Deux communiqués du 2 octobre, diffusés par le groupe Tereos et les coopérateurs exclus, annoncent l’échec de la médiation engagée début septembre.

« La médiation que nous avions acceptée sous l’égide de monsieur Henri Nallet se solde par un échec total : à aucun moment, nos ex-collègues du conseil de surveillance n’ont fait la moindre proposition, ni accepté la moindre avancée », déclarent les trois coopérateurs exclus Gilles Bollé, Gérard Clay et Xavier Laude. Dans ce communiqué, ils ont été rejoints par d’autres élus démissionnaires François-Xavier Beaury, Etienne Clabaut, Laurent Courtier et Philippe Hennebert.

Ces 7 anciens élus de Tereos demandent à tous ceux qui les soutiennent de redoubler d’effort pour que leurs demandes soient prises en compte : « la réintégration des exclus, l'élection générale des conseillers de région et l'élection des membres d'un nouveau conseil de surveillance dans le respect des statuts ».

Dans ce communiqué, ils annoncent avoir réuni 2 400 signatures d’associés coopérateurs nécessaires à la convocation d’une assemblée générale ordinaire réunie extraordinairement. « Nous les déposerons au Haut Comité à la Coopération Agricole (HCCA) et les notifierons officiellement à la direction de Tereos », ajoutent-ils.

Cette médiation n’a visiblement pas apaisé les tensions, puisque les 7 anciens élus dénoncent l’attitude de leurs « ex-collègues du conseil de surveillance, instrumentalisés par le directoire qui, ont d’ores et déjà annoncé contester la validité de ces signatures ». Ils demandent aux institutions professionnelles du secteur agricole de prendre leurs responsabilités, car selon eux : « refuser de convoquer une AGO au mépris des statuts de notre coopérative, c’est vouloir faire taire les associés coopérateurs par la force ».

Élections régionales anticipées en décembre 2018

De son côté, Tereos regrette la fin prématurée de cette médiation engagée début septembre. « Tereos a tout fait pour que cette médiation aboutisse à une solution négociée », explique le communiqué du groupe coopératif.

Il rappelle que « dans une démarche d’ouverture et de dialogue, le conseil de surveillance a proposé :

- d’organiser des élections anticipées en décembre 2018, au lieu de juin 2019, ouvert à tous en régions, y compris à ceux qui avaient démissionné de leur mandat ;

- d’acheter les betteraves de la campagne 2018-2019 des trois adhérents exclus cet été, pour préserver leur activité d’agriculteurs et leurs exploitations ;

- d’envisager de leur accorder un statut de tiers non associé après la campagne en cours, pour une période de transition et de continuer à acheter leurs betteraves.

À l’exception de l’achat de betteraves pour cette année, acceptée par les personnes concernées, aucune de ces propositions n’a été étudiée sérieusement ».

Le conseil de surveillance de Tereos annonce qu’il « compte à présent pouvoir organiser des élections régionales dans un cadre serein ».

Pour les trois adhérents exclus, l’organisation d’élections au niveau régional n’est pas le bon niveau.
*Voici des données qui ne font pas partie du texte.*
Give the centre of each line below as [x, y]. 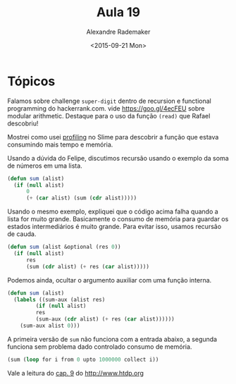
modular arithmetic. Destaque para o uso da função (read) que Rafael [109, 116]
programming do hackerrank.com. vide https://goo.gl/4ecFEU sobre [106, 108]
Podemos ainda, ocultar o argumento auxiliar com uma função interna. [110, 280]
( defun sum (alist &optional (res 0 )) [64, 247]
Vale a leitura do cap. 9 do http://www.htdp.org [76, 373]
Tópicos [31, 81]
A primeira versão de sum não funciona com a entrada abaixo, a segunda [112, 339]
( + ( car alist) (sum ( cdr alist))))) [81, 198]
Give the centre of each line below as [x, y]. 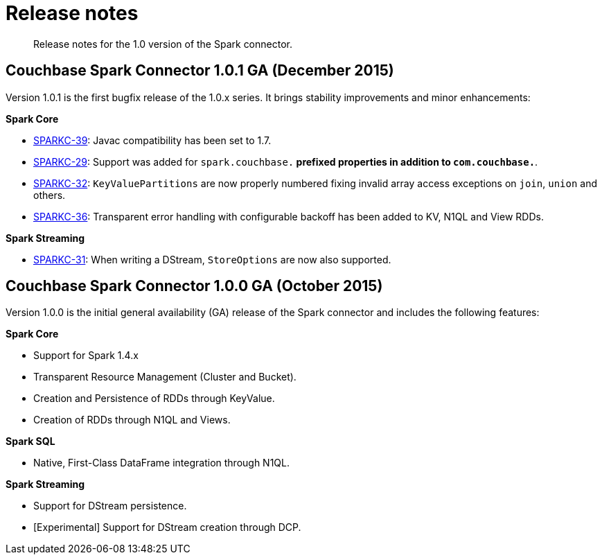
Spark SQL [30, 441]
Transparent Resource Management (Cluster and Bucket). [165, 377]
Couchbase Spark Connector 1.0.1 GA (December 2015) [200, 71]
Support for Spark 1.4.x [86, 356]
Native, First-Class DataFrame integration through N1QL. [162, 463]
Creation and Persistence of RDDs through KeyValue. [154, 399]
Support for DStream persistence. [110, 506]
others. [50, 195]
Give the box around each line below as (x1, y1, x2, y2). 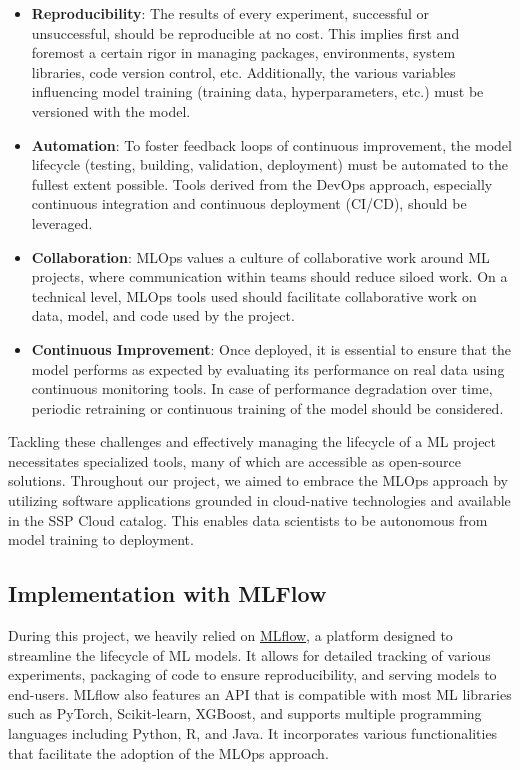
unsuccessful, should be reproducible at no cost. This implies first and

Plutôt que des élections partielles, ils demandent un renouvellement de la totalité du conseil de surveillance.

Le bras de fer qui a débuté cet été continue.

F.-X. D.


2 octobre 2018

Tereos annonce des élections anticipées de ses conseillers de régions

Le conseil de surveillance de Tereos annonce des élections anticipées pour compléter les conseils de régions concernés par les 70 démissions de cet été. Il a par ailleurs demandé la médiation du président du Haut Conseil de la Coopération Agricole, Henri Nallet.
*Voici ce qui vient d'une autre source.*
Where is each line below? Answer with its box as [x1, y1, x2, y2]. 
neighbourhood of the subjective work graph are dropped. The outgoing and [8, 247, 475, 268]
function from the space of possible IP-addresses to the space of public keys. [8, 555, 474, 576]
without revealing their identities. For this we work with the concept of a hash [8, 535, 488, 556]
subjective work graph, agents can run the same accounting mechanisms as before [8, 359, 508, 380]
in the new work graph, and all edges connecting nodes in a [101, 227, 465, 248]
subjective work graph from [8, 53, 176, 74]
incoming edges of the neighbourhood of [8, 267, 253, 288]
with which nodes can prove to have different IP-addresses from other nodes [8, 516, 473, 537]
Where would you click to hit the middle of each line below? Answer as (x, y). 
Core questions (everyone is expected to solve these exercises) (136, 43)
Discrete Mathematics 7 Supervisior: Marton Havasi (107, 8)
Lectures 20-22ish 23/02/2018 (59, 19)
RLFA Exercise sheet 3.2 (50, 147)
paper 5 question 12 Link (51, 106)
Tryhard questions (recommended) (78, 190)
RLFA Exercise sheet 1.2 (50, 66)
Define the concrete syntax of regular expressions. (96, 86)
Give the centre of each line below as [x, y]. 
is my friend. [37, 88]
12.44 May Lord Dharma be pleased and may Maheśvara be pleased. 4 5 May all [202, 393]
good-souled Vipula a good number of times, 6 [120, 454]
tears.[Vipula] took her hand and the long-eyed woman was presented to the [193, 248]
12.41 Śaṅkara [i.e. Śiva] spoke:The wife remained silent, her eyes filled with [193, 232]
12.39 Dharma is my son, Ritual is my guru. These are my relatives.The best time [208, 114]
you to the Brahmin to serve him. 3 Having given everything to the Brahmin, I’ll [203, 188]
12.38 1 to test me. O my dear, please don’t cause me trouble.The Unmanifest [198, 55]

Allons-nous vers une sortie de crise pour le groupe Tereos, qui a été fortement secoué par des dissensions internes depuis début juillet ?

Le conseil de surveillance de Tereos vient en tout cas de faire un pas vers la sortie de crise. Un communiqué daté du 6 septembre annonce que « dans un esprit d’apaisement et dans l’intérêt de l’entreprise, le conseil de surveillance de Tereos a pris la décision d’organiser dès décembre 2018 plutôt qu’en juin 2019 les assemblées qui désigneront les titulaires des mandats de conseillers de région qui ne sont plus pourvus depuis les démissions survenues en juillet. » Rappelons que le 9 juillet dernier, 70 conseillers de régions représentant les sucreries d’Attin, Lillers, Chevrières, Boiry et Escaudoeuvres, avaient démissionné. « Cette période a été difficile mais le moment de l’apaisement est venu », explique le communiqué de Tereos, qui annonce également que le conseil de surveillance et les plus de 100 conseillers de région demeurés en fonction « ont dialogué avec leurs collègues démissionnaires et avec les représentants du monde agricole pour débloquer la situation. »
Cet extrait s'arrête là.